PROBLEM STATEMENT:
Taking the line with "experiments have to" as the first and the line with "Image filtering - opencv" as the last, set down the lines below exactly, pictures excluded.

Records contained in a dataset:
%%

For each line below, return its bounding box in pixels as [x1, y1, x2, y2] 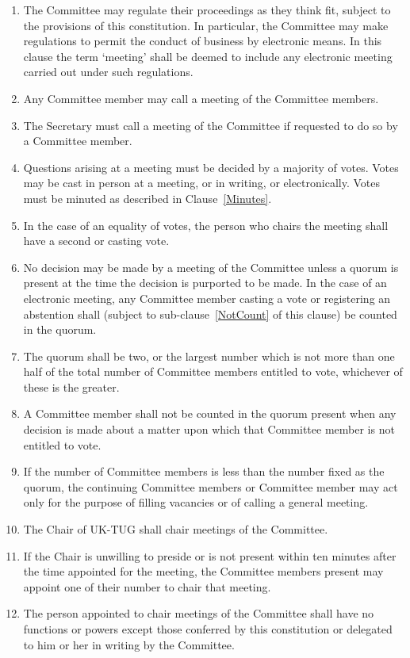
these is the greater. [23, 378, 120, 395]
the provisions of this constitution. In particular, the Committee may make [23, 17, 389, 33]
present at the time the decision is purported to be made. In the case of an [23, 274, 387, 291]
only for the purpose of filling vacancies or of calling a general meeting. [23, 494, 369, 511]
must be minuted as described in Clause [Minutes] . [23, 189, 272, 206]
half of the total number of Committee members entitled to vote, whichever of [23, 363, 403, 380]
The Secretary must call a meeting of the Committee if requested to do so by [23, 117, 398, 133]
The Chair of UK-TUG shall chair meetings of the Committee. [23, 521, 328, 537]
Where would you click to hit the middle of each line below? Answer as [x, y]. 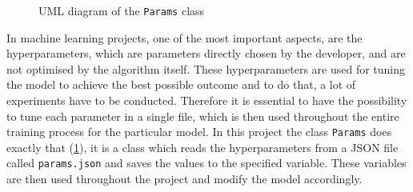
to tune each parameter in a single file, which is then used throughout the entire [203, 116]
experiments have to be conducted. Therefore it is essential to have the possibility [207, 100]
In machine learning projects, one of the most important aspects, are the [184, 37]
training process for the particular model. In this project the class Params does [199, 132]
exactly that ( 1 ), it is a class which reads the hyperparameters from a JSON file [202, 147]
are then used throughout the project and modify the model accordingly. [184, 179]
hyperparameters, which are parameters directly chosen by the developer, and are [206, 53]
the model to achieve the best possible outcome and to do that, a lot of [181, 84]
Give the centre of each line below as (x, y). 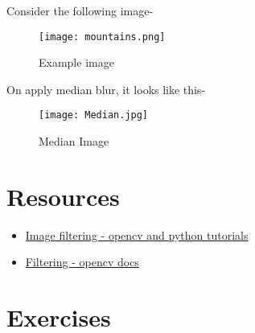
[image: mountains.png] (102, 37)
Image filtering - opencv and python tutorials (137, 234)
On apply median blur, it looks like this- (106, 89)
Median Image (74, 141)
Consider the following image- (80, 10)
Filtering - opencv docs (82, 262)
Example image (76, 62)
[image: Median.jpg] (94, 115)

%%

OUTPUT FOR THIS TASK:
experiments have to be conducted. Therefore it is essential to have the possibility [207, 100]
In machine learning projects, one of the most important aspects, are the [184, 37]
training process for the particular model. In this project the class Params does [199, 132]
exactly that ( 1 ), it is a class which reads the hyperparameters from a JSON file [202, 147]
are then used throughout the project and modify the model accordingly. [184, 179]
hyperparameters, which are parameters directly chosen by the developer, and are [206, 53]
the model to achieve the best possible outcome and to do that, a lot of [181, 84]
Give the centre of each line below as (x, y). 
[image: mountains.png] (102, 37)
Image filtering - opencv and python tutorials (137, 234)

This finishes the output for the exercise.